Bu video başka bir filmden, bir romantik komediden. Soruyu soran Hindistan'lı tip tam bir "erkeğin orospusu" tipi, ne halt ettiği asla kestirilemeyen bir hedonist kaşar, yırtıcı yani. Kızın birine çarpıp pervaneye dönüşmek artık kaçınılmaz hale geldiğinde nasıl pervane olunacağını kadrolu pervaneye soruyor, ilginç bir çaresizlik içinde :) Bir insan benliğini kaybetmeden nasıl adayabilir kendini? Çok güzel soru. Net bir cevabı var mı, dinleyerek öğrenilebilir mi? Bilmem :)


Pervane tarafı baskın erkeklerse aşkın elinden sağ çıkamamaya programlıdır. "İyi insan"dır onlar...her türlü kötülüğü hak ettiği düşünülen, eziyet etmekte tereddüt edilmeyen erkekler. (Seveni üzerler, üzeni severler prensibi)
Yırtıcı hayvan tarafları zayıf olan bu erkekler kadınlar için kafa karıştırıcıdır çünkü erkek gibi görülmezler. "Erkeklik" diye algılanan şey o yırtıcı taraftır ve o tarafın zayıf olması kadında erkeğinin kendisini koruyamayacağı hissini doğurur. "Ne biçim erkeksin sen?" çıkışı tam da bunun ifadesidir, kadınına empati kurmayı abartmış pervane erkek, kadınsı olarak algılanır...kadına lazım olansa bir hemcins değil, sapına kadar bir erkektir.
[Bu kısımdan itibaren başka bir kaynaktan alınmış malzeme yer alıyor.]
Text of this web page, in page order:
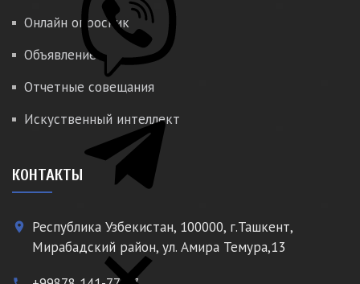
Онлайн опросник
Объявление
Отчетные совещания
Искуственный интеллект
КОНТАКТЫ
place
Республика Узбекистан, 100000, г.Ташкент,
Мирабадский район, ул. Амира Темура,13

Gerektiğinde başkalarını çok pis ısırabilecek ama kendisine % 100 sadık azgın bir köpek...gibi bir erkek ister işte kadın. (Uzun dişli köpek sahibini de ısırır. Türk atasözü)

Bağlılıkla bağımlılık konusunda baltanın taşa vurduğu nokta tam burasıdır. Kadın bağlılık ister, bağımlılık ise kadını boğar. Yırtıcı erkekte bağlılığı bulamaz, pervane erkekse bağımlılığıyla kadını boğar.

İşte böyle çok aşklı filan başlamış ilişkilerin kısa sürede birkaç çeşit boktanlıktan birine dönüşmesinin sebebi bu tarz yanılsamalardır, kadın bir vahşi ata meyleder, atın vahşi kalması bir sorun, beygire dönüşmesi başka türlü bir sorun teşkil eder. Adı aslında "tahammül" olan şeylere de "ilişki" derler sonra, "evlilik" filan derler ne bileyim. Hele bir de çocuk varsa, ört ki ölem yani!..
Dört duvarın arasında olanların hiç de gösterildiği gibi olmadığı da herkesin malumudur...malum. Dengede ve makul bir doyumla yürüyen ilişki oranıysa çok düşük. (Bkz. tüfülük)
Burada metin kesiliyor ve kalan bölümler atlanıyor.